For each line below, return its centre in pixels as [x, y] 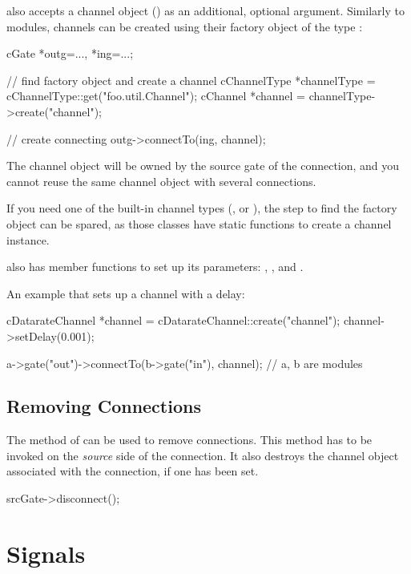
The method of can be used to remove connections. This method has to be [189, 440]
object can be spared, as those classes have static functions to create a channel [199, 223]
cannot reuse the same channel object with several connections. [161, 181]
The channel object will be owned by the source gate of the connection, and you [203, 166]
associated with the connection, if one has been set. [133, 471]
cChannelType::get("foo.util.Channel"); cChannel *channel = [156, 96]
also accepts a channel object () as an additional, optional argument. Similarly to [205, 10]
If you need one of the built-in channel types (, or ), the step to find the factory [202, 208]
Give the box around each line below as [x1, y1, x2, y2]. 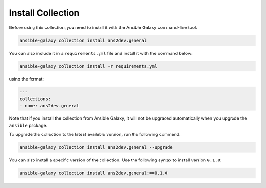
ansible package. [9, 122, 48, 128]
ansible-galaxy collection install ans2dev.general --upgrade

____________

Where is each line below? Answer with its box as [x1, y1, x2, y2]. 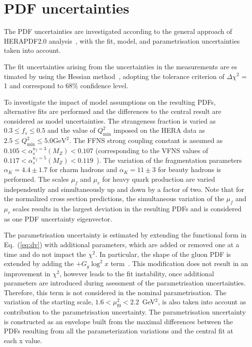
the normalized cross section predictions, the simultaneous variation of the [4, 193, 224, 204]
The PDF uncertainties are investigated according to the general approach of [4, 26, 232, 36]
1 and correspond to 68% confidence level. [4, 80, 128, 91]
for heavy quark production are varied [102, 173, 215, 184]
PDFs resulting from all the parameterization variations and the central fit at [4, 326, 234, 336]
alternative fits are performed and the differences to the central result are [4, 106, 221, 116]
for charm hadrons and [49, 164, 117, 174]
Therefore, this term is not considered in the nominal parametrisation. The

____________

How to complete this task: Among the entries above, copy exactly the stretch from the line holding "For each line" through the line holding "object can be", leaving out any pictures.

Worked solution:
For each line below, return its centre in pixels as [x, y] 
The method of can be used to remove connections. This method has to be [189, 440]
object can be spared, as those classes have static functions to create a channel [199, 223]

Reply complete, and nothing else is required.